新皇姬瑾榮登基三年,年方十六,身體病弱。每次聽到宮中宣召太醫們都心驚膽戰,先寫好書信與家人揮淚長別才前往泰和宮。

倒不是姬瑾榮可怕,可怕的是年僅二十六歲的鎮國將軍。

鎮國將軍姓魏,從小力大無窮,能把彎鐵掰直、能舉起千鈞巨石,而且脾氣又倔又橫,對誰都不太買賬,冷著一張臉不愛理人,親近的人都取笑般喊他「石頭」。等到年紀稍長一些,魏家祖父便為他起名為「霆鈞」,取的是「雷霆萬鈞」之意,暗藏着魏家祖父對他的期望。

國運衰微、外敵眈眈,正需要能橫掃千軍的猛將。

魏家兒郎當保家衛國、浴血沙場。

魏霆鈞十八從軍,六年內在邊關建功無數,二十三歲封侯拜將,成為赫赫有名的鎮國將軍。

鎮國將軍這名號原本屬於魏家祖父,十年前魏家祖父戰死,傳給了魏霆鈞父親。六年前魏霆鈞父兄戰死,魏霆鈞又立了大功,先皇為撫慰魏家才早早把「鎮國將軍」四個字給了他。
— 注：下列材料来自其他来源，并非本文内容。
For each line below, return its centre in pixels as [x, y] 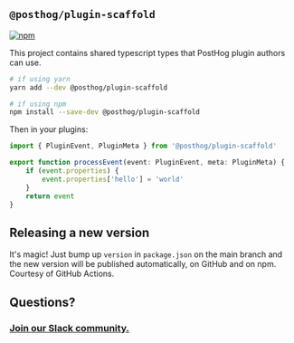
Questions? [43, 302]
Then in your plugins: [49, 129]
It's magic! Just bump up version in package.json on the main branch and [146, 254]
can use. [26, 62]
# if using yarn [40, 79]
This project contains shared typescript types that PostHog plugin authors [147, 52]
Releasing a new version [80, 232]
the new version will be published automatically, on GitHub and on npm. [143, 264]
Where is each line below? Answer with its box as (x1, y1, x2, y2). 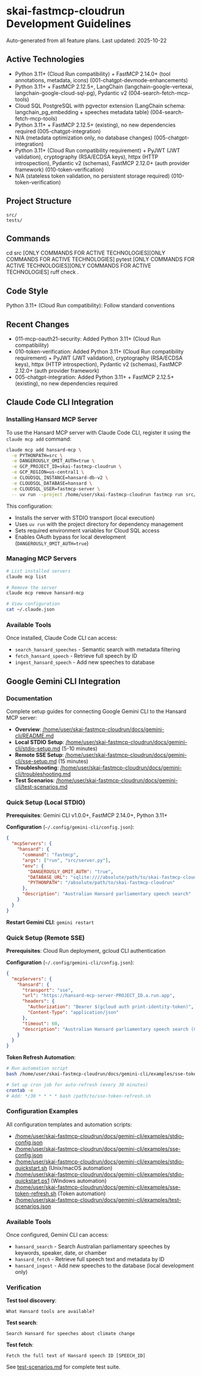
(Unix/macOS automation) (48, 1164, 112, 1171)
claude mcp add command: (6, 435, 72, 442)
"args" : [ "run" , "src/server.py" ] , (22, 857, 111, 863)
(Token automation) (57, 1190, 106, 1197)
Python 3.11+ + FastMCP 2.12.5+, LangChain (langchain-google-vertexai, (14, 83, 194, 90)
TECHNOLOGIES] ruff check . (6, 268, 79, 276)
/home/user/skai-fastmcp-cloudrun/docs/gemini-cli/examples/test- (14, 1196, 181, 1203)
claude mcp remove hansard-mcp (6, 590, 84, 596)

自姬瑾榮登基,魏霆鈞率他手底下的黑騎營守衛京畿,大有「挾天子以令諸侯」之勢。

這黑騎營個個驍勇善戰,手裏的刀都是見過血的。他們只聽魏霆鈞和姬瑾榮號令。但凡帝京里稍有異動,他們會悄無聲息地出現,將那些意圖謀逆的人一一「抹殺」。

經歷過幾次「血洗」之後,所有人都學乖了。

有魏霆鈞這個鷹犬守衛在側,朝野暫且平安無事。

可惜的是姬瑾榮身體孱弱,帶着娘胎裏帶來的病,沒人敢說一句「治得好」。

以前不得勢時太醫都明明白白地說「不知能不能熬過今年」,結果姬瑾榮熬死了所有兄弟,還留着一口氣。如今姬瑾榮已然是一國之君,太醫們連斷病都戰戰兢兢,生怕一句話說錯了,鎮國將軍就會命人將自己就地格殺。
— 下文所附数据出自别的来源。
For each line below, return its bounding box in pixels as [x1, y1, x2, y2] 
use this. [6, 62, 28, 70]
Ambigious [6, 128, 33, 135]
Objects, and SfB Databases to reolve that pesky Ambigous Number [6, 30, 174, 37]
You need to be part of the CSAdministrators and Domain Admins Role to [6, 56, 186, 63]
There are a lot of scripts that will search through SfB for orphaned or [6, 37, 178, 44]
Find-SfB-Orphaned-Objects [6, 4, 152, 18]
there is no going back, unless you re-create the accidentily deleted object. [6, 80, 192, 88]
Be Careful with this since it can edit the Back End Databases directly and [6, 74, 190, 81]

魏霆鈞和姬瑾榮自幼相識,從姬瑾榮還是個奶娃娃時就在姬瑾榮身邊守着——每一次姬瑾榮在生死之間徘徊,魏霆鈞都心憂如焚,寸步不離地悉心照料。

這一守就是九年。

姬瑾榮十歲那年,意外看到外臣獻上的「流民圖」,頭一回窺見外面的風雨飄搖。當時魏家父兄的噩耗剛從邊關傳來,姬瑾榮對魏霆鈞說:「去吧,去邊關吧。男兒大丈夫,應當親手取仇人首級,也應當保家衛國、建功立業。」

於是魏霆鈞遠赴邊關。

魏霆鈞戰術詭譎多變,心思謹慎細密,所到之處血流成河、流血漂櫓,死傷不可謂不慘重——傳言他甚至還曾經率黑騎營直搗對方老巢,嚇得對方聞風喪膽,搖尾乞和。

虎視眈眈的周圍諸國心驚肉顫,從此不敢再在大周邊境撒野,暗暗將魏霆鈞稱為「血修羅」。

世事往往就是這麼不公平。

那些搜刮民脂民膏、滿肚肥腸的貪官污吏還好好地活着,在位幾十年都糊裏糊塗、偏信奸佞的先皇也快活到老,魏霆鈞這個「血修羅」唯一在乎的人卻時刻都活在鬼門關前——有時候姬瑾榮一睡,就可能好幾天醒不來。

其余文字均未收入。